The lines to copy are those in the records below that hold the word "kitchen".

(Supplied data)

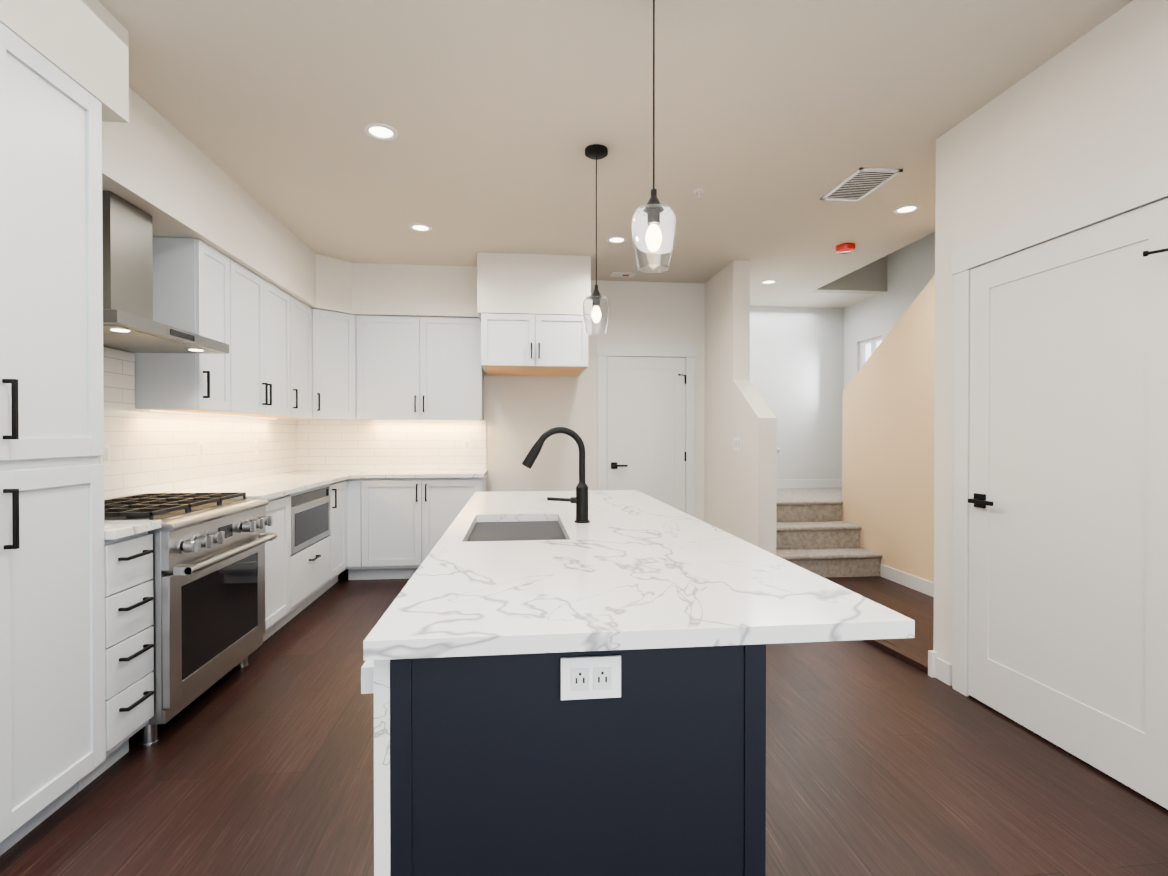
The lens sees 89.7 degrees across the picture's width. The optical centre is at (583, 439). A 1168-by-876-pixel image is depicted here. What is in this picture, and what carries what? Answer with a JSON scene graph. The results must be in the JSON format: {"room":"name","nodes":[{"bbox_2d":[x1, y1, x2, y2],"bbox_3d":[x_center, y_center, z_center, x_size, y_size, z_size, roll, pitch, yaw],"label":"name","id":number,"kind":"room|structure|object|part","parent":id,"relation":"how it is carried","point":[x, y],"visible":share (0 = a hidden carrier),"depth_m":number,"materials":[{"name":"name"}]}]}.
{"room":"kitchen","nodes":[
{"label":"kitchen","id":0,"kind":"room"},
{"bbox_2d":[0,569,1167,875],"bbox_3d":[0.741,1.281,1.596,6.270,0.130,10.740,0,0,-6],"label":"floor","id":1,"kind":"structure","parent":0,"point":[880,763],"depth_m":2.12,"materials":[{"name":"brown wood"}]},
{"bbox_2d":[0,23,171,855],"bbox_3d":[-1.943,0.035,1.717,0.661,2.419,1.174,0,0,-6],"label":"pantry cabinet","id":2,"kind":"object","parent":1,"relation":"on","point":[76,643],"depth_m":1.86,"materials":[{"name":"white wood"}]},
{"bbox_2d":[104,492,276,747],"bbox_3d":[-1.997,0.764,2.766,0.728,0.945,0.904,0,0,-6],"label":"range","id":3,"kind":"object","parent":1,"relation":"on","point":[208,579],"visible":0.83,"depth_m":2.62,"materials":[{"name":"silver metal"}]},
{"bbox_2d":[172,469,487,641],"bbox_3d":[-1.688,0.764,4.453,1.772,0.919,2.372,0,0,-6],"label":"base cabinet","id":4,"kind":"object","parent":1,"relation":"on","point":[371,524],"depth_m":4.97,"materials":[{"name":"white wood"}]},
{"bbox_3d":[-2.167,0.550,4.106,0.528,0.368,0.765,0,0,-6],"label":"microwave drawer","id":5,"kind":"part","parent":4,"relation":"part of","materials":[{"name":"silver metal"}]},
{"bbox_2d":[361,496,784,875],"bbox_3d":[-0.157,0.797,2.255,0.747,0.888,2.443,0,0,-6],"label":"kitchen island","id":6,"kind":"object","parent":1,"relation":"on","point":[554,688],"depth_m":1.06,"materials":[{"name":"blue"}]},
{"bbox_2d":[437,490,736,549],"bbox_3d":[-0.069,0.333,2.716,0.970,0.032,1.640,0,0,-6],"label":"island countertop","id":7,"kind":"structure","parent":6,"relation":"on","point":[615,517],"depth_m":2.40,"materials":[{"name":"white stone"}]},
{"bbox_2d":[522,427,589,522],"bbox_3d":[-0.108,0.137,2.257,0.263,0.368,0.060,0,0,-6],"label":"faucet","id":8,"kind":"object","parent":7,"relation":"on","point":[580,499],"visible":1,"depth_m":2.25,"materials":[{"name":"black metal"}]},
{"bbox_2d":[776,488,881,577],"bbox_3d":[2.485,-0.227,4.576,1.900,2.900,4.940,0,0,-6],"label":"carpeted stairs","id":9,"kind":"structure","parent":1,"relation":"on","point":[816,534],"depth_m":5.36,"materials":[{"name":"beige carpet"}]},
{"bbox_2d":[863,639,927,673],"bbox_3d":[1.682,1.210,3.862,0.062,0.036,1.606,0,0,-11],"label":"step","id":10,"kind":"structure","parent":1,"relation":"on","point":[903,655],"depth_m":3.29,"materials":[{"name":"brown wood"}]},
{"bbox_2d":[98,0,1132,307],"bbox_3d":[0.741,-2.899,1.563,6.270,2.710,10.740,0,0,-6],"label":"ceiling","id":11,"kind":"structure","parent":0,"point":[776,120],"depth_m":2.79,"materials":[{"name":"beige paint"}]},
{"bbox_2d":[0,0,590,321],"bbox_3d":[-1.108,-1.305,3.357,2.690,0.505,4.650,0,0,-6],"label":"soffit","id":12,"kind":"object","parent":11,"relation":"attached to","point":[169,178],"depth_m":3.46,"materials":[{"name":"white paint"}]},
{"bbox_2d":[364,123,397,139],"bbox_3d":[-1.024,-1.550,2.967,0.164,0.008,0.164,0,0,-6],"label":"recessed light","id":13,"kind":"object","parent":11,"relation":"in","point":[380,131],"visible":1,"depth_m":2.96,"materials":[{"name":"white plastic"}]},
{"bbox_2d":[409,223,431,231],"bbox_3d":[-1.208,-1.561,4.340,0.164,0.008,0.164,0,0,-6],"label":"recessed light","id":14,"kind":"object","parent":11,"relation":"in","point":[419,227],"visible":1,"depth_m":4.34,"materials":[{"name":"white plastic"}]},
{"bbox_2d":[583,144,609,334],"bbox_3d":[0.066,-1.062,3.163,0.146,0.988,0.146,0,0,-6],"label":"pendant light","id":15,"kind":"object","parent":11,"relation":"hanging from","point":[596,152],"depth_m":3.12,"materials":[{"name":"black"}]},
{"bbox_3d":[0.066,-0.668,3.166,0.146,0.200,0.146,0,0,-6],"label":"glass pendant light shade","id":16,"kind":"part","parent":15,"relation":"part of","materials":[{"name":"clear glass"}]},
{"bbox_2d":[606,236,626,242],"bbox_3d":[0.257,-1.563,4.609,0.164,0.008,0.164,0,0,-6],"label":"recessed light","id":17,"kind":"object","parent":11,"relation":"in","point":[616,239],"visible":1,"depth_m":4.61,"materials":[{"name":"white"}]},
{"bbox_2d":[610,272,635,277],"bbox_3d":[0.371,-1.571,5.618,0.220,0.008,0.140,0,0,-6],"label":"ceiling vent","id":18,"kind":"object","parent":11,"relation":"in","point":[619,274],"visible":0.93,"depth_m":5.59,"materials":[{"name":"white metal"}]},
{"bbox_2d":[631,0,675,273],"bbox_3d":[0.229,-1.052,1.928,0.146,0.988,0.146,0,0,-6],"label":"pendant light","id":19,"kind":"object","parent":11,"relation":"hanging from","point":[653,199],"depth_m":1.88,"materials":[{"name":"black"}]},
{"bbox_3d":[0.229,-0.659,1.931,0.146,0.200,0.146,0,0,-6],"label":"glass pendant light shade","id":20,"kind":"part","parent":19,"relation":"part of","materials":[{"name":"clear glass"}]},
{"bbox_2d":[693,189,703,196],"bbox_3d":[0.721,-1.543,3.690,0.068,0.034,0.068,0,0,-6],"label":"sprinkler","id":21,"kind":"object","parent":11,"relation":"attached to","point":[698,192],"visible":1,"depth_m":3.68,"materials":[{"name":"white metal"}]},
{"bbox_2d":[760,280,776,283],"bbox_3d":[1.850,-1.573,5.883,0.164,0.008,0.164,0,0,-6],"label":"recessed light","id":22,"kind":"object","parent":11,"relation":"in","point":[768,281],"visible":0.98,"depth_m":5.87,"materials":[{"name":"white"}]},
{"bbox_2d":[835,243,854,253],"bbox_3d":[2.121,-1.543,4.766,0.148,0.052,0.148,0,0,-6],"label":"smoke detector","id":23,"kind":"object","parent":11,"relation":"attached to","point":[844,248],"visible":1,"depth_m":4.72,"materials":[{"name":"red plastic"}]},
{"bbox_2d":[820,167,902,201],"bbox_3d":[1.687,-1.555,3.601,0.260,0.009,0.450,0,0,-6],"label":"ceiling vent","id":24,"kind":"object","parent":11,"relation":"in","point":[859,184],"visible":0.98,"depth_m":3.58,"materials":[{"name":"white metal"}]},
{"bbox_2d":[893,204,919,213],"bbox_3d":[2.188,-1.558,3.984,0.164,0.008,0.164,0,0,-6],"label":"recessed light","id":25,"kind":"object","parent":11,"relation":"in","point":[906,209],"visible":1,"depth_m":3.98,"materials":[{"name":"white plastic"}]},
{"bbox_2d":[104,0,1167,685],"bbox_3d":[0.741,-1.454,1.575,6.270,5.400,10.740,0,0,-6],"label":"wall","id":26,"kind":"structure","parent":0,"point":[806,394],"depth_m":5.00,"materials":[{"name":"white paint"}]},
{"bbox_2d":[102,191,228,353],"bbox_3d":[-2.138,-0.776,2.738,0.500,0.639,0.904,0,0,-6],"label":"range hood","id":27,"kind":"object","parent":26,"relation":"attached to","point":[130,325],"visible":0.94,"depth_m":2.70,"materials":[{"name":"silver metal"}]},
{"bbox_2d":[135,237,238,412],"bbox_3d":[-2.300,-0.634,3.416,0.328,0.937,0.421,0,0,-6],"label":"upper cabinet","id":28,"kind":"object","parent":26,"relation":"attached to","point":[196,286],"depth_m":3.22,"materials":[{"name":"white wood"}]},
{"bbox_2d":[150,410,275,418],"bbox_3d":[-2.479,-0.162,4.068,0.020,0.008,1.650,0,0,-6],"label":"led light","id":29,"kind":"object","parent":28,"relation":"attached to","point":[270,418],"depth_m":3.78,"materials":[{"name":"white plastic"}]},
{"bbox_2d":[98,347,297,498],"bbox_3d":[-2.497,-0.079,3.762,0.015,0.774,3.556,0,0,-6],"label":"tile backsplash","id":30,"kind":"structure","parent":26,"relation":"attached to","point":[146,451],"depth_m":3.55,"materials":[{"name":"white tile"}]},
{"bbox_2d":[203,264,290,416],"bbox_3d":[-2.369,-0.639,4.034,0.328,0.937,1.077,0,0,-6],"label":"upper cabinet","id":31,"kind":"object","parent":26,"relation":"attached to","point":[262,305],"depth_m":4.02,"materials":[{"name":"white wood"}]},
{"bbox_2d":[263,293,314,419],"bbox_3d":[-2.425,-0.644,4.742,0.374,0.937,0.597,0,0,-6],"label":"upper cabinet","id":32,"kind":"object","parent":26,"relation":"attached to","point":[288,356],"depth_m":4.75,"materials":[{"name":"white wood"}]},
{"bbox_2d":[315,309,362,419],"bbox_3d":[-2.326,-0.648,5.245,0.681,0.937,0.634,0,0,-6],"label":"upper cabinet","id":33,"kind":"object","parent":26,"relation":"attached to","point":[338,336],"depth_m":5.18,"materials":[{"name":"white wood"}]},
{"bbox_2d":[298,420,485,469],"bbox_3d":[-1.812,0.054,5.621,1.730,0.479,0.015,0,0,-6],"label":"tile backsplash","id":34,"kind":"structure","parent":26,"relation":"attached to","point":[322,444],"depth_m":5.62,"materials":[{"name":"white tile"}]},
{"bbox_2d":[363,315,483,419],"bbox_3d":[-1.543,-0.650,5.475,1.182,0.937,0.349,0,0,-6],"label":"upper cabinet","id":35,"kind":"object","parent":26,"relation":"attached to","point":[415,368],"depth_m":5.35,"materials":[{"name":"white wood"}]},
{"bbox_2d":[372,420,450,420],"bbox_3d":[-1.503,-0.174,5.601,1.000,0.008,0.020,0,0,-6],"label":"led light","id":36,"kind":"object","parent":35,"relation":"attached to","point":[372,420],"depth_m":5.58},
{"bbox_2d":[479,313,587,376],"bbox_3d":[-0.457,-0.845,5.379,0.910,0.442,0.778,0,0,-6],"label":"upper cabinet","id":37,"kind":"object","parent":26,"relation":"attached to","point":[509,344],"depth_m":5.01,"materials":[{"name":"white wood"}]},
{"bbox_2d":[596,344,696,516],"bbox_3d":[0.632,0.136,5.862,1.018,2.154,0.076,0,0,-6],"label":"door","id":38,"kind":"structure","parent":26,"relation":"attached to","point":[646,419],"depth_m":5.89,"materials":[{"name":"white wood"}]},
{"bbox_2d":[734,437,740,450],"bbox_3d":[1.320,0.041,5.062,0.009,0.115,0.160,0,0,-6],"label":"switch plates","id":39,"kind":"object","parent":26,"relation":"attached to","point":[737,443],"visible":1,"depth_m":5.05,"materials":[{"name":"white plastic"}]},
{"bbox_2d":[777,479,841,487],"bbox_3d":[2.212,0.535,7.031,1.900,0.105,0.012,0,0,-6],"label":"baseboard","id":40,"kind":"structure","parent":26,"relation":"attached to","point":[781,483],"depth_m":7.08,"materials":[{"name":"white wood"}]},
{"bbox_2d":[860,336,881,367],"bbox_3d":[3.282,-0.688,6.628,0.080,0.890,0.470,0,0,-6],"label":"window","id":41,"kind":"structure","parent":26,"relation":"in","point":[868,347],"depth_m":6.79,"materials":[{"name":"white glass"}]},
{"bbox_2d":[880,564,933,596],"bbox_3d":[2.680,1.143,4.135,0.012,0.105,1.920,0,0,-6],"label":"baseboard","id":42,"kind":"structure","parent":26,"relation":"attached to","point":[924,586],"depth_m":4.73,"materials":[{"name":"white wood"}]},
{"bbox_2d":[928,650,936,677],"bbox_3d":[1.815,1.170,3.058,0.030,0.130,0.030,0,0,-6],"label":"trim","id":43,"kind":"structure","parent":26,"relation":"attached to","point":[932,654],"depth_m":3.05,"materials":[{"name":"white wood"}]},
{"bbox_2d":[951,161,1167,810],"bbox_3d":[1.869,0.158,2.354,0.076,2.164,1.133,0,0,-6],"label":"door","id":44,"kind":"structure","parent":26,"relation":"attached to","point":[1060,566],"depth_m":2.30,"materials":[{"name":"white wood"}]}
]}

(End Supplied data)

◆ Completed task
{"room":"kitchen","nodes":[
{"label":"kitchen","id":0,"kind":"room"},
{"bbox_2d":[361,496,784,875],"bbox_3d":[-0.157,0.797,2.255,0.747,0.888,2.443,0,0,-6],"label":"kitchen island","id":6,"kind":"object","parent":1,"relation":"on","point":[554,688],"depth_m":1.06,"materials":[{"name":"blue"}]},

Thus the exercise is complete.